Nobody Tests Their AI Agent Skills. Here's Why That's a Problem (and How to Fix It)

47,000+ agent skills across 6,300+ repos. Almost none tested beyond a vibe check. Here's a 4-layer testing architecture that fixes that.

By Mor Dabastany • April 15, 2026 • 608 words • 3 min

ai agents testing evaluation agent-skills ai-testops

There are 47,000+ AI agent skills across 6,300+ repositories (according to a SkillsBench study that queries GitHub and others for the numbers). Almost none of them are tested beyond a “vibe check” - try it a few times, looks good, ship it.

I was assigned to come up with a framework-agnostic testing architecture for agent skills, and the research surfaced some things worth sharing.

The core insight: skills need 4 types of testing, not 1

Most people think “testing a skill” means running the agent and seeing if it works. That’s only one layer. We identified four distinct testing concerns:

Artifact testing - does the skill’s own code work? Unit test the scripts before the agent ever touches them. Seconds to run, zero LLM cost, catches broken API calls and regressions instantly.
Agent skill testing - does the agent use the skill correctly? Full sandbox execution, 3-5 trials per test case (because agents take different paths every time), grade the outcome.
Workflow skill testing - does the multi-step pipeline produce the right result?
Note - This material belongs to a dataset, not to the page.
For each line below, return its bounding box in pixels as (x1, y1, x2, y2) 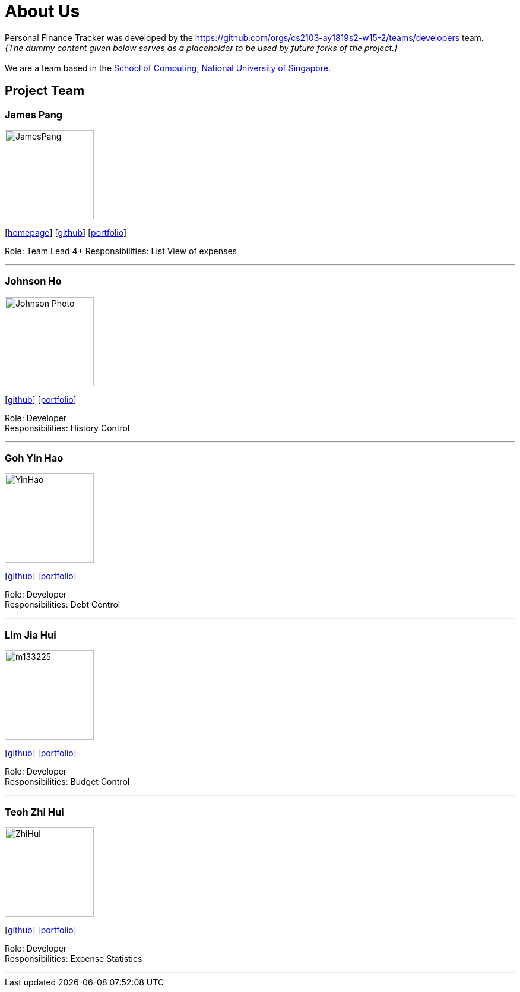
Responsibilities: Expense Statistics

Test each step in isolation with mocked inputs, then run end-to-end to verify the chain.
Security testing - does the skill behave safely? Scan outputs for leaked secrets, scope violations, and destructive operations.

The key: artifact tests are the gate. If the code is broken, don’t waste tokens running the agent.

What the data says

The numbers from recent research are striking:

LangChain went from 9% to 82% task completion with tested, curated skills.
SkillsBench found a +16.2 percentage point average improvement with curated skills (up to +51.9pp in healthcare).
One practitioner went from 66.7% to 100% pass rate with just ~20 test cases and a rewritten skill description.
Self-generated skills (no human curation) provide zero average benefit.
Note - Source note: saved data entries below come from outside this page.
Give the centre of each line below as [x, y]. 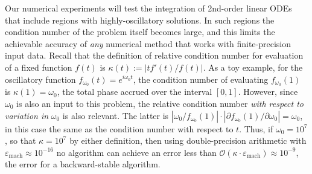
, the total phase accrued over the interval [135, 92]
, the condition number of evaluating [201, 79]
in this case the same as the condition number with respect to [119, 128]
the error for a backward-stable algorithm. [83, 164]
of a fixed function [39, 67]
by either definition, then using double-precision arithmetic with [188, 140]
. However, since [268, 92]
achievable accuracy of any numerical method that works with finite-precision [148, 43]
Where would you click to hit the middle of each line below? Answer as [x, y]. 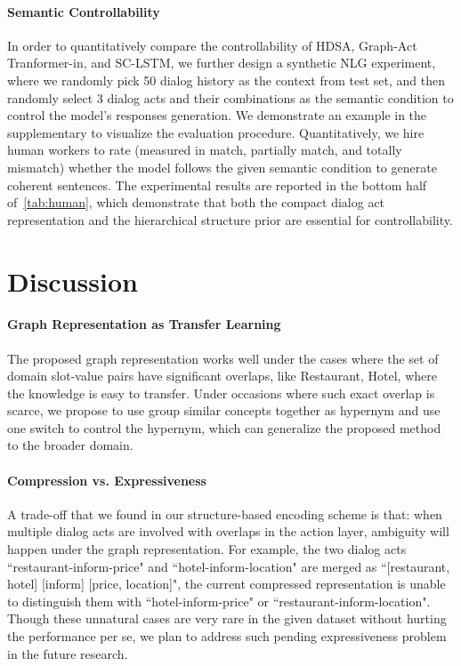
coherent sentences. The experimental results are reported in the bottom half [217, 185]
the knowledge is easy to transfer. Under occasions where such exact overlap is [221, 393]
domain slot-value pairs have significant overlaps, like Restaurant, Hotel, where [222, 376]
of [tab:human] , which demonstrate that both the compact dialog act [196, 202]
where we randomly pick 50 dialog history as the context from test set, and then [226, 80]
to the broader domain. [70, 445]
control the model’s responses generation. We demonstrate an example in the [217, 115]
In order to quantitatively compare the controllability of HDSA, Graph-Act [212, 45]
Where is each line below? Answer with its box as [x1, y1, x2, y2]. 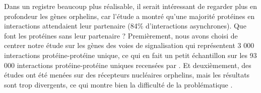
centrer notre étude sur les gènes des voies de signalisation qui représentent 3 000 [4, 40, 254, 50]
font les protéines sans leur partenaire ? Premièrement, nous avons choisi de [4, 30, 238, 40]
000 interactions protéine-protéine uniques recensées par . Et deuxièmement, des [4, 59, 251, 70]
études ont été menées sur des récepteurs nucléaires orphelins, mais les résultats [4, 69, 250, 80]
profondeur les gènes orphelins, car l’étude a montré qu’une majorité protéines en [4, 10, 255, 21]
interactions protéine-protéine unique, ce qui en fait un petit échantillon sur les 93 [4, 49, 257, 60]
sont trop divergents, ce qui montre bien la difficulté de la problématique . [4, 79, 233, 89]
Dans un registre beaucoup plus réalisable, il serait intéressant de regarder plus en [4, 1, 257, 11]

That last point is critical. AI-generated content without human judgment doesn’t help (and that, by the way, is going to impact the market the most, in my opinion). But human-curated skills with focused, 2-3 module designs significantly outperform large documentation dumps.

7 principles we distilled from 9 sources

Grade the result, not the journey - agents find creative solutions; check the outcome.
Define “done” before you test - correct output, correct style, efficient execution.
Every test run starts clean - leftover state hides bugs.
Run the same test multiple times - 3-5 trials to handle non-determinism.
Include negative tests - verify skills do NOT trigger on unrelated prompts.
Deterministic checks first, LLM judges second - fast and cheap catches most issues.
Always compare with vs. without - the delta is what proves a skill helps.

The architecture: layered, not monolithic

I landed on a 4-layer harness:

Input - what to test
Execution - run it cleanly
Grading - score it
Reporting - learn from it

Each layer is independent and pluggable.

The framework-agnostic part matters: one adapter interface lets you test the same skill across Codex, Claude Code, Gemini CLI, LangChain, or any custom agent (though we aim to use Claude Code). Write the tests once, run them everywhere.

For teams that want more coverage, an opt-in Agent Testing Agent generates edge-case tests automatically. They’re tagged separately and go through a graduation pipeline before joining the curated suite. You control the cost/coverage tradeoff.

The bottom line

“It feels like it works” is not a testing strategy.

With 10-20 test cases, a layered eval harness, and a few hours of investment, you can replace gut feelings with concrete metrics: pass rates, deltas, cost per run, regression detection.

The skills that will win are the ones that can prove they work.

P.S. A demo will be shown once I’m able to, but this philosophy is going to kick ass.